CTCs are tumor cells shed from the primary tumor into blood circulation. The presence of CTCs in the peripheral blood of patients has long been associated with metastasis and poor survival [32] and is now considered an acceptable cancer marker [27]. However, current techniques are limited. The only commercially available CTC test (Cell Search; Veridex LLC, North Raritan, New Jersey, USA) has a detection rate of 50% in late-stage patients [33]. In this study, we detect circulating tumor cells harboring negative enrichment by using the immunomagnetic bead method, followed by identification with cytology analysis, immunofluorescence, and imFISH. Detection rates increased to 77.42% in patients with Cav-1 loss, which suggests that imFISH staining can be used as a detection method for CTCs in future studies. Loss of stromal Cav-1 is associated with the possibility of metastasis compared with higher stromal Cav-1 expression.

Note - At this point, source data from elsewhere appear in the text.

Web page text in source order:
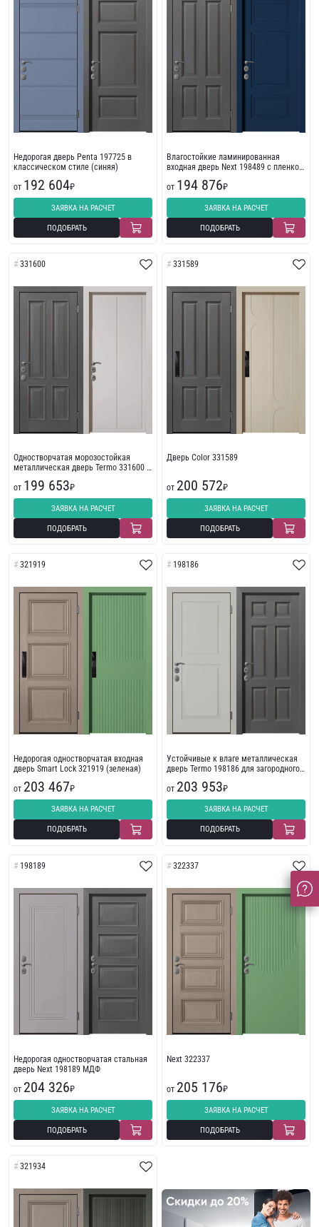
Недорогая дверь Penta 197725 в
классическом стиле (синяя)
от 192 604₽
ЗАЯВКА НА РАСЧЕТ
ПОДОБРАТЬ
Влагостойкие ламинированная
входная дверь Next 198489 с пленкой
от 194 876₽
ЗАЯВКА НА РАСЧЕТ
ПОДОБРАТЬ
331600
Одностворчатая морозостойкая
металлическая дверь Termo 331600 с
от 199 653₽
ЗАЯВКА НА РАСЧЕТ
ПОДОБРАТЬ
331589
Дверь Color 331589
от 200 572₽
ЗАЯВКА НА РАСЧЕТ
ПОДОБРАТЬ
321919
Недорогая одностворчатая входная
дверь Smart Lock 321919 (зеленая)
от 203 467₽
ЗАЯВКА НА РАСЧЕТ
ПОДОБРАТЬ
198186
Устойчивые к влаге металлическая
дверь Termo 198186 для загородного
от 203 953₽
ЗАЯВКА НА РАСЧЕТ
ПОДОБРАТЬ
198189
Недорогая одностворчатая стальная
дверь Next 198189 МДФ
от 204 326₽
ЗАЯВКА НА РАСЧЕТ
ПОДОБРАТЬ
322337
Next 322337
от 205 176₽
ЗАЯВКА НА РАСЧЕТ
ПОДОБРАТЬ
321934
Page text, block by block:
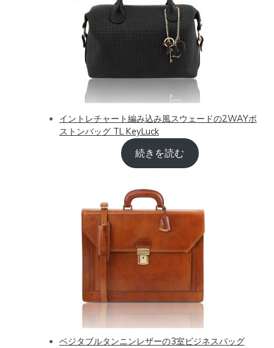
イントレチャート編み込み風スウェードの2WAYボ
ストンバッグ TL KeyLuck
続きを読む
ベジタブルタンニンレザーの3室ビジネスバッグ

Molecular analysis of tumor tissue requires the isolation of specific populations of cells. The presence of contaminated cells within a sample remains a major obstacle to meaningful biological analysis. LCM is a recently developed technique that enables the rapid and reliable procurement of a specific type of cell from a tissue section in one step, under direct microscopic visualization [34]. LCM has been used to isolate specific types of cells both for DNA and RNA analysis. This technique has been applied to the study of prostate cancer, breast cancer, and ovarian cancer [35], [36]. In this study, we investigated the feasibility of using cells obtained by LCM for stromal Cav-1 analysis. Stroma cells of pancreatic specimens were microdissected successfully from tumor and normal tissue sections. LMC caused no visible alteration in the morphology of the dissected specimens. We sequentially analyzed the mRNA expression in laser-captured stroma samples that were similarly downregulated.

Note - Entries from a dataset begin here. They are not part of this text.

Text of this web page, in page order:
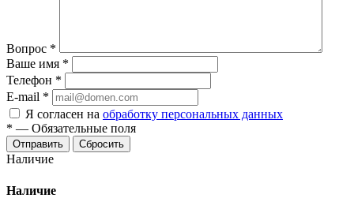
Вопрос *
Ваше имя *
Телефон *
E-mail *
Я согласен на обработку персональных данных
* — Обязательные поля
Отправить Сбросить
Наличие
Наличие
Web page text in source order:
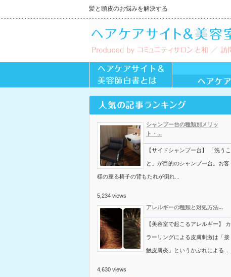
髪と頭皮のお悩みを解決する
シャンプー台の種類別メリッ
ト・...
【サイドシャンプー台】 「洗うこ
と」が目的のシャンプー台。お客
様の座る椅子の背もたれが倒れ...
5,234 views
アレルギーの種類と対処方法...
【美容室で起こるアレルギー】 カ
ラーリングによる皮膚刺激は「接
触皮膚炎」というかぶれによる...
4,630 views
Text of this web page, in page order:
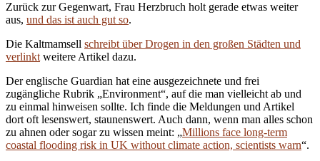
Zurück zur Gegenwart, Frau Herzbruch holt gerade etwas weiter
aus, und das ist auch gut so.
Die Kaltmamsell schreibt über Drogen in den großen Städten und
verlinkt weitere Artikel dazu.
Der englische Guardian hat eine ausgezeichnete und frei
zugängliche Rubrik „Environment“, auf die man vielleicht ab und
zu einmal hinweisen sollte. Ich finde die Meldungen und Artikel
dort oft lesenswert, staunenswert. Auch dann, wenn man alles schon
zu ahnen oder sogar zu wissen meint: „Millions face long-term
coastal flooding risk in UK without climate action, scientists warn“.
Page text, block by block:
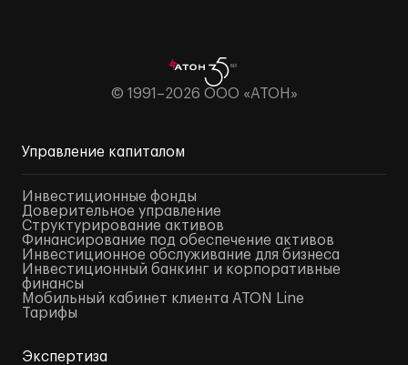
© 1991–2026 ООО «АТОН»
Управление капиталом
Инвестиционные фонды
Доверительное управление
Структурирование активов
Финансирование под обеспечение активов
Инвестиционное обслуживание для бизнеса
Инвестиционный банкинг и корпоративные
финансы
Мобильный кабинет клиента ATON Line
Тарифы
Экспертиза
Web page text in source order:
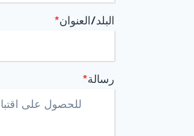
البلد/العنوان*
رسالة*
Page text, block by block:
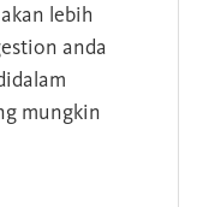
lebih
anda
mungkin
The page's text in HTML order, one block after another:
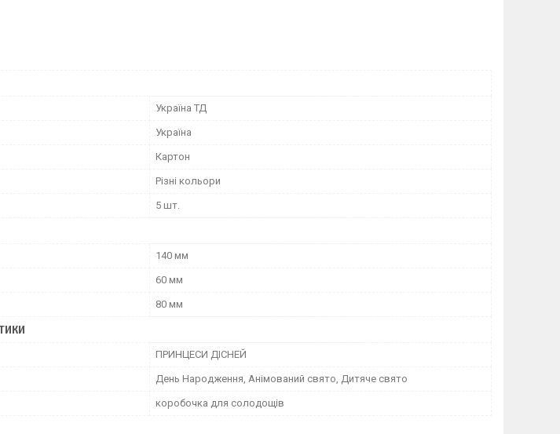
Україна ТД
Україна
Картон
Різні кольори
5 шт.
140 мм
60 мм
80 мм
ПРИНЦЕСИ ДІСНЕЙ
День Народження, Анімований свято, Дитяче свято
коробочка для солодощів
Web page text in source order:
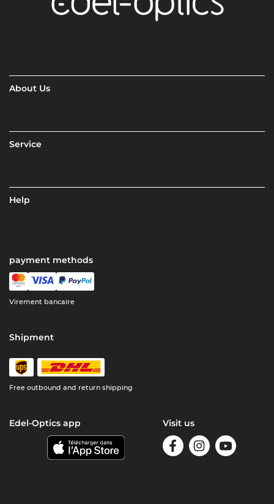
About Us
Service
Help
payment methods
Virement bancaire
Shipment
Free outbound and return shipping
Edel-Optics app Visit us

Cav-1, a 21–24 kD protein, is a component of caveolae invaginated microdomains of the plasma membrane that is present in most mammalian cells [37]. Cav-1 was described as the main structural protein in caveolae and was believed to be a key molecule involved in oncogenic transformation and malignant progression [38]. Cav-1 serves an important regulatory function in several signaling pathways in cellular transformation, including those mediated by the Src family of tyrosine kinases, epidermal growth factor receptor, HER-2/neu, protein kinase C, Wnt, and Erk1/2 [6], [39], [40], [41]. Cav-1 has been suggested to act either as a tumor suppressor or as an oncogene, depending on the tumor type and/or tumor stage. These various effects may be explained by the activation status of different domains of Cav-1 or the expression levels of other molecules that interact with Cav-1 in these different signaling pathways [42]. Several studies have recently assessed the potential function of Cav-1 in tumor progression [8], [43], [44]. However, the relationship between Cav-1 expression and cancer progression remains unclear at both the cellular and molecular levels. Owing to the autophagic tumor stroma model of cancer metabolism, the loss of Cav-1 protein likely affects tumor progression via metabolism transform, which is worthy of further study.

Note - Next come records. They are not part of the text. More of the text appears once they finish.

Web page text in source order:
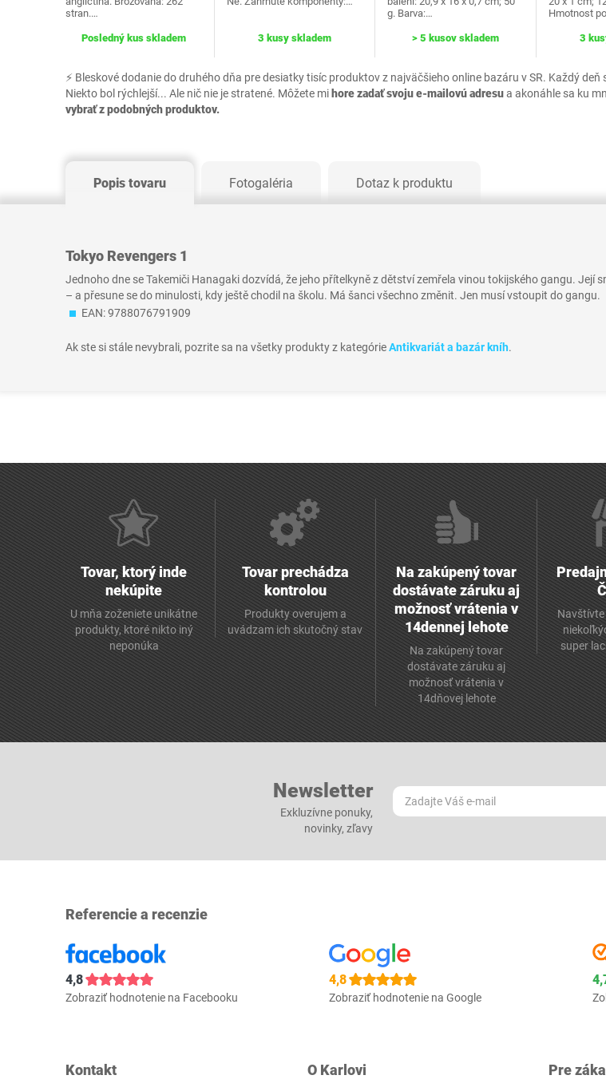
⚡ Bleskové dodanie do druhého dňa pre desiatky tisíc produktov z najväčšieho online bazáru v SR. Každý
Niekto bol rýchlejší... Ale nič nie je stratené. Môžete mihore zadať svoju e-mailovú adresua akonáhle sa ku
vybrať z podobných produktov.
stran.…
Posledný kus skladem 3 kusy skladem
g. Barva:…
> 5 kusov skladem
Hmotnost
3
Popis tovaru Fotogaléria Dotaz k produktu
Tokyo Revengers 1
Jednoho dne se Takemiči Hanagaki dozvídá, že jeho přítelkyně z dětství zemřela vinou tokijského gangu.
– a přesune se do minulosti, kdy ještě chodil na školu. Má šanci všechno změnit. Jen musí vstoupit do gangu.
EAN: 9788076791909
Ak ste si stále nevybrali, pozrite sa na všetky produkty z kategórieAntikvariát a bazár kníh.
Tovar, ktorý inde
nekúpite
U mňa zoženiete unikátne
produkty, ktoré nikto iný
neponúka
Tovar prechádza
kontrolou
Produkty overujem a
uvádzam ich skutočný stav
Na zakúpený tovar
dostávate záruku aj
možnosť vrátenia v
14dennej lehote
Na zakúpený tovar
dostávate záruku aj
možnosť vrátenia v
14dňovej lehote
super
Newsletter
Exkluzívne ponuky,
novinky, zľavy
Referencie a recenzie
4,8
Zobraziť hodnotenie na Facebooku
4,8
Zobraziť hodnotenie na Google
Kontakt O Karlovi Pre

In summary, stromal Cav-1 is downreguated in pancreatic cancer and is closely related to advance TNM stage, lymph node metastasis, and poor prognosis. Stromal Cav-1 loss is highly correlated with conventional tumor markers and HER-2/neu amplification. Therefore, the loss of stromal Cav-1 may be used as a novel biomarker for pancreatic cancer aggressiveness in a select panel of biomarkers.